Frequently asked questions
How do I convert JSON to a TypeScript interface?
Paste your JSON into the input box, give the root interface a name, and press Generate interfaces. The tool reads each field, infers its type, turns nested objects into their own interfaces, and outputs ready-to-copy TypeScript.
Does it handle nested objects and arrays?
Yes. Each nested object becomes its own named interface referenced by the parent. Arrays are written as ElementType[], and an array of objects has its element shapes merged into a single shared interface.
What happens with null values?
By default a null value is typed as null. If you tick the option to mark null fields optional, that property is rendered with a question mark instead, which is often what you want for fields that may be absent.

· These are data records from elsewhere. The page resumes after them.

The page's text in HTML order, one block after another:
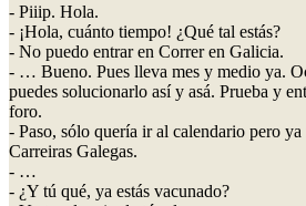
- Piiip. Hola.
- ¡Hola, cuánto tiempo! ¿Qué tal estás?
- No puedo entrar en Correr en Galicia.
- … Bueno. Pues lleva mes y medio ya.
puedes solucionarlo así y asá. Prueba y
foro.
- Paso, sólo quería ir al calendario pero
Carreiras Galegas.
- …
- ¿Y tú qué, ya estás vacunado?
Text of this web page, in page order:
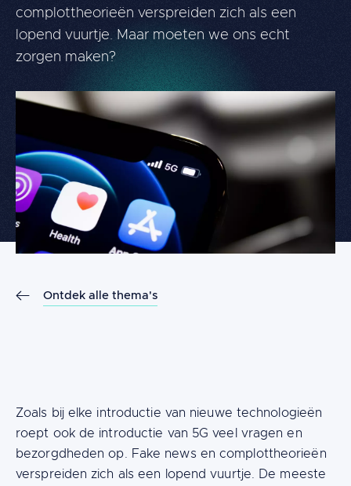
FR NL DE
complottheorieën verspreiden zich als een
lopend vuurtje. Maar moeten we ons echt
zorgen maken?
Ontdek alle thema's
Content
Zoals bij elke introductie van nieuwe technologieën
roept ook de introductie van 5G veel vragen en
bezorgdheden op. Fake news en complottheorieën
verspreiden zich als een lopend vuurtje. De meeste

Why are some fields marked optional with a question mark?
When you give an array of objects, the generator merges their shapes. Any key that appears in some elements but not all is marked optional, since it is not guaranteed to be present on every object.
Is my JSON sent anywhere?
No. The whole conversion runs in your browser using the built-in JSON parser. Nothing is uploaded, logged, or sent over the network, so it is safe to paste private or internal data.
Why did I get an Invalid JSON error?
The input must be strict JSON: property names in double quotes, no trailing commas, no comments, and no single quotes. The error message shows where parsing failed so you can fix that spot and try again.